What insane luck, right? Soon Beatles manager Brian Epstein set up Proby with a UK package tour, co-headlining with Cilla Black. That’s when things got a bit out of the egotistical young rocker’s control: At a date in Croydon, Proby clad in his trademark tight velvet jumpsuit and looking like an 18th century dandy, was doing his James Brown-inspired stage act (the likes of which still staid post war Britain had not yet seen) and slid across the stage, tearing his pants around the knees and upwards from there. The crowd of teenaged girls went utterly mad, but the incident caused a stir in the media getting Proby on the radar of Britain’s self-appointed moral censor, Mary Whitehouse. When Proby did the same thing two nights later it was widely reported that he’d done something lewd in Luton. The Daily Mirror wrote that he was a “morally insane degenerate” and urged parents to keep their children from attending one of his shows. Whitehouse called his “thrusting” obscene but Proby claimed otherwise and available photos seem to corroborate his side of the story. He was kicked off the tour anyway and banned from the ABC theater chain and BBC radio and television. This was a good decade before the Sex Pistols, of course. Proby had a few more semi hits, but without radio play his star quickly faded. He later said of the incident:

“I was Britain’s Errol Flynn, the rough mother of pop. I was Jimmy Dean all busted up. I was Marlon Brando. They wanted rid of me.”

 

Canadian audiences were still able to thrill to Proby live in concert, while his work visa was yanked for a time in the UK
 
Back in Hollywood, Proby had his sole Billboard Hot 100 Top 30 hit with the infectious cajun-spiced rocker “Niki Hoeky.” He bought a mansion in Beverly Hills and married one of Dean Martin’s daughters. When he found out that she’d been having an affair with his car mechanic and saw them walking together hand in hand, he discharged his gun in the air several times to intimidate them. He soon found himself surrounded at gunpoint by much of the Los Angeles County Sheriff’s department and did a three month stint in a holding cell before moving back to the UK. He recorded his Three Week Hero album in 1968 with Jimmy Page, Robert Plant, John Bonham and John Paul Jones, then of the New Yardbirds, but soon to be rechristened Led Zeppelin. It was the very first time all four of them would be inside of a recording studio together.
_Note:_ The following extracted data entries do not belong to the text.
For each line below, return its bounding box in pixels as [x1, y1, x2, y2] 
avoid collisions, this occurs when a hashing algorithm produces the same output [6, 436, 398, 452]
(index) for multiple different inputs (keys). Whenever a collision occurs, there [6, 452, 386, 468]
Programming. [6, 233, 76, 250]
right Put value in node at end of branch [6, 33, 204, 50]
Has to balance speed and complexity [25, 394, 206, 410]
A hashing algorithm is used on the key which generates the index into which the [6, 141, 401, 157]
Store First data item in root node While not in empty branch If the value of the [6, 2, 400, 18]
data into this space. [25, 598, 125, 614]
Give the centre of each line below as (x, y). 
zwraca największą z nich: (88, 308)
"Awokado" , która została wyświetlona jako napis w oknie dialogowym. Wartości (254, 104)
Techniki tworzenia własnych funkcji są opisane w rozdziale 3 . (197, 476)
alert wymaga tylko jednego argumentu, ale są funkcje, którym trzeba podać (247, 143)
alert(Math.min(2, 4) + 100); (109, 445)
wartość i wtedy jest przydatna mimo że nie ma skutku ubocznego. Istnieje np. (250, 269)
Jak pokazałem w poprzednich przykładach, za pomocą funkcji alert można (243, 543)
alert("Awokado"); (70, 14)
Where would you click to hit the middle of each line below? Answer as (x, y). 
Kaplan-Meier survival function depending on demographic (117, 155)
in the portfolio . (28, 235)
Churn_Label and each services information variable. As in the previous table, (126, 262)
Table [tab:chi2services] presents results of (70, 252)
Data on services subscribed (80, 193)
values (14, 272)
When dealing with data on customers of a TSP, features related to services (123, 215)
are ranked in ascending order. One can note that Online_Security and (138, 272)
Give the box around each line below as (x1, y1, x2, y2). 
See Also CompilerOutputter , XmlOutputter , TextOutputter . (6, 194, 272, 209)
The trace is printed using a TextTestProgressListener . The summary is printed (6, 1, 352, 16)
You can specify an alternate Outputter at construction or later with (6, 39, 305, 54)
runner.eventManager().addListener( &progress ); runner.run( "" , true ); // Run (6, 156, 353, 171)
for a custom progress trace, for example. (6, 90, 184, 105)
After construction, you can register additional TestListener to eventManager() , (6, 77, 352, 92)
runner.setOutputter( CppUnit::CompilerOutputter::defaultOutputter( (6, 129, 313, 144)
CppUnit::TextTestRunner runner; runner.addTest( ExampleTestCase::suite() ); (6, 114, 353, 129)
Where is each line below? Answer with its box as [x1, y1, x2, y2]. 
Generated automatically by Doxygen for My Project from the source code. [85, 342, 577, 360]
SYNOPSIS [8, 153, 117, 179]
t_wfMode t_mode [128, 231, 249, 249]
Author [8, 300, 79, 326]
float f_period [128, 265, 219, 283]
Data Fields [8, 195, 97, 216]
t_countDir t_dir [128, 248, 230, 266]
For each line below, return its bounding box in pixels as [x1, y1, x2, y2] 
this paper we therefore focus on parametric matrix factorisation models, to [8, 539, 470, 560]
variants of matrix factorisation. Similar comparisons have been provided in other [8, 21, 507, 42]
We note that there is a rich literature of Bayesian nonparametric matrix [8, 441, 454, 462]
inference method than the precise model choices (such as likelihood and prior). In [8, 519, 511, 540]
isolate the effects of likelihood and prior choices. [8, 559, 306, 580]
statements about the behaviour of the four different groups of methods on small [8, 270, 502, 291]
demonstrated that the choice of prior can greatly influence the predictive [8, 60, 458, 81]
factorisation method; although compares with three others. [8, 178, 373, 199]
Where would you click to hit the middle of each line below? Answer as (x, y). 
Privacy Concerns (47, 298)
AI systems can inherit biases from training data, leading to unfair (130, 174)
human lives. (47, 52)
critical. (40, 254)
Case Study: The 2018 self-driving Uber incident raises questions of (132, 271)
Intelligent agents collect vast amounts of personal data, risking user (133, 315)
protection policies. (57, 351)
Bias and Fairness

In 1971 Proby played Cassio on the West End in Catch My Soul, Jack Good’s rock musical adaptation of Shakespeare’s Othello. He made the cabaret and nightclub circuit for money and even recorded an album with the Dutch prog rockers Focus (it’s amazing!). In 1977, again with Good producing, he co-starred in Elvis – The MusicalShakin’ Stevens played the young King of rock and roll while Proby played him in his later years—which won a Best Musical award the following year. Proby was fired when he began getting drunk before going onstage and started speaking directly to the audience.
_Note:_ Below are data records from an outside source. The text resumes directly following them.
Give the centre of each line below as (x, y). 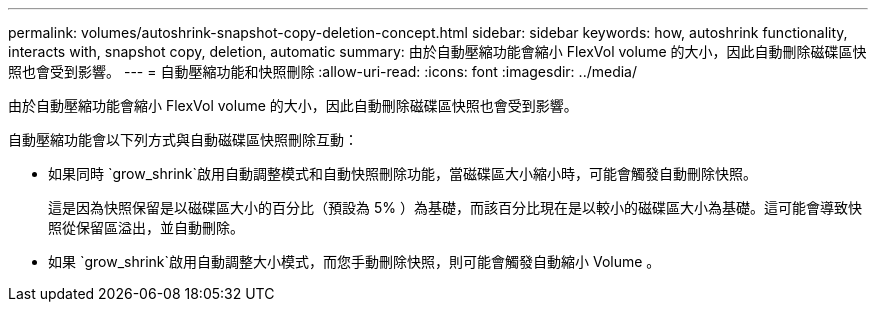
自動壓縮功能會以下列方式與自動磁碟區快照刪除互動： (183, 139)
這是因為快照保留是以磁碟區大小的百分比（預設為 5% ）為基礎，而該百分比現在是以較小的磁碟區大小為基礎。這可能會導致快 (455, 207)
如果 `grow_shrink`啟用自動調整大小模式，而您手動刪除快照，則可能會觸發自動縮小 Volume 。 (354, 261)
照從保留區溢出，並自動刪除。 (146, 227)
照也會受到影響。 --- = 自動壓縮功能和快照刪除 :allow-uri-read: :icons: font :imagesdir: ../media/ (323, 71)
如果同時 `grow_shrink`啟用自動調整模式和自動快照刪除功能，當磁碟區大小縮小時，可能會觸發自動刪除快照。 (403, 173)
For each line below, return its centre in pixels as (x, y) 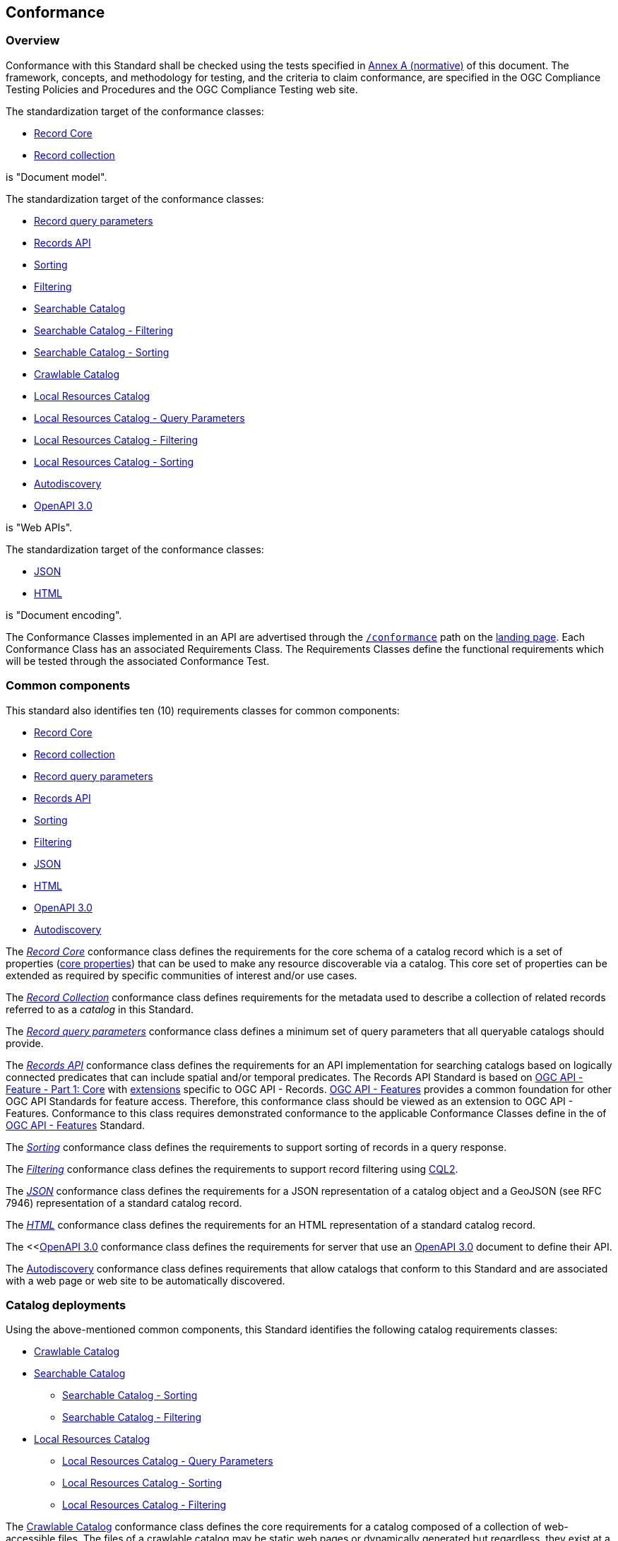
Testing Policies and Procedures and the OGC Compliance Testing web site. (182, 89)
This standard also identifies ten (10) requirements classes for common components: (203, 710)
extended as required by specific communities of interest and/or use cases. (182, 975)
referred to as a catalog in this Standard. (100, 1009)
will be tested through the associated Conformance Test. (138, 661)
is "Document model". (57, 177)
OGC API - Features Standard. (76, 1125)
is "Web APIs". (39, 527)
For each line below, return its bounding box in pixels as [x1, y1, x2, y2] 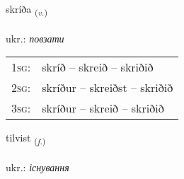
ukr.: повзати [6, 30, 64, 45]
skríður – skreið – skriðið [42, 100, 164, 117]
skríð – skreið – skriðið [42, 59, 154, 76]
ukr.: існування [6, 160, 69, 175]
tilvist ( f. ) [6, 130, 46, 147]
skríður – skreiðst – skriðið [42, 79, 173, 96]
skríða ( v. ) [6, 1, 47, 18]
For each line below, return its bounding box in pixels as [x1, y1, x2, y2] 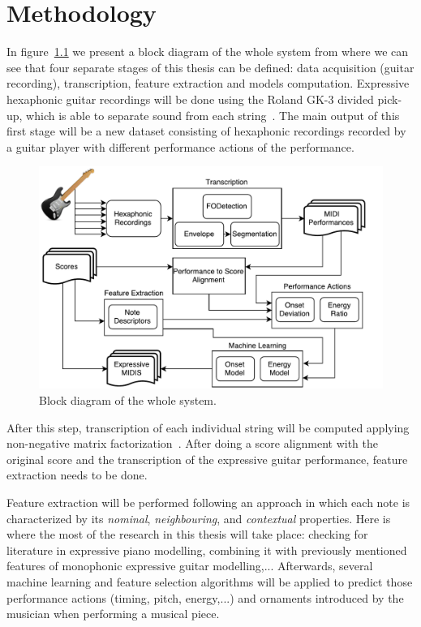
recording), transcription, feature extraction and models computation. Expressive [6, 75, 410, 92]
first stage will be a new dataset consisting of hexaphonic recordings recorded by [6, 122, 406, 140]
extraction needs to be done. [6, 466, 148, 483]
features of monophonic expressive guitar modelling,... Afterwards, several [6, 557, 373, 574]
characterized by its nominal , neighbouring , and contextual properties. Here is [6, 509, 391, 526]
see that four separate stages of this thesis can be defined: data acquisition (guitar [6, 58, 415, 75]
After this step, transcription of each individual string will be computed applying [6, 419, 410, 436]
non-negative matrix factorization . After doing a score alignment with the [6, 435, 378, 452]
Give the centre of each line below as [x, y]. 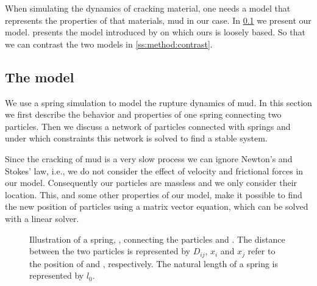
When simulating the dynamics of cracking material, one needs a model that [148, 8]
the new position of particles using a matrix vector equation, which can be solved [157, 206]
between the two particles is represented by [110, 251]
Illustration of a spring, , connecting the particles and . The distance [157, 239]
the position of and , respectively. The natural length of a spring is [154, 263]
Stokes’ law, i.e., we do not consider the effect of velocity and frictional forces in [154, 170]
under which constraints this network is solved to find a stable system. [136, 138]
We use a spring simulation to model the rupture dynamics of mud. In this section [158, 102]
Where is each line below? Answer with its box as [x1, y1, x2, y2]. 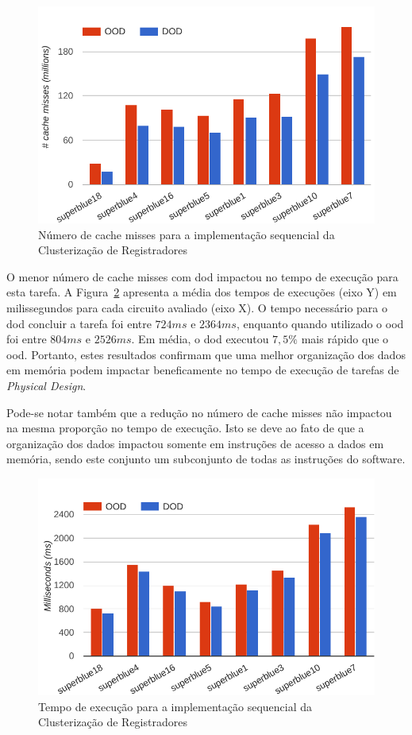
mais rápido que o [301, 331, 389, 347]
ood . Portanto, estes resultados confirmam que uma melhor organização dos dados [6, 346, 406, 362]
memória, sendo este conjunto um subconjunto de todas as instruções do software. [6, 451, 406, 467]
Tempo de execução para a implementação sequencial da [38, 698, 313, 714]
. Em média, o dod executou [131, 331, 269, 347]
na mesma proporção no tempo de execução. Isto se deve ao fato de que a [6, 420, 364, 436]
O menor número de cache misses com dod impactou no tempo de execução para [6, 268, 399, 284]
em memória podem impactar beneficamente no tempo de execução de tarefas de [6, 362, 399, 378]

There are all kinds of crazy PJ Proby stories involving Jack Daniels, bankruptcies, guns, underage girls, more guns and more Jack Daniels. Every once in while during the 80s he’d turn up again in some completely insane or scandalous situation. He went through six wives. He worked as a shepherd on a farm before running off with the farmer’s daughter. He recorded some totally off the wall covers of songs like “Love Will Tear Us Apart,” “Heroes” and “Tainted Love” for the Manchester-based Savoy label, there was at least one fairly lurid television news piece about him (see below) and several “where is he now?” type articles. He was able to keep the wolves from the door singing on the oldies circuit for many years and been sober for a long time, but still has a reputation for being a bit “difficult.” (He is said to have burned through five road managers on a 2015 Australian oldies tour.) Proby recorded the remarkable Legend album with Marc Almond and Neal X, with a duet with Almond—the soaring “Yesterday Has Gone”—reaching #58 on the UK pop charts in 1996. (It’s well worth seeking out if you are so inclined, I think it’s a super strong album.) He toured with the Who during their 1997 Quadrophenia US and Europe show playing the role of the Godfather.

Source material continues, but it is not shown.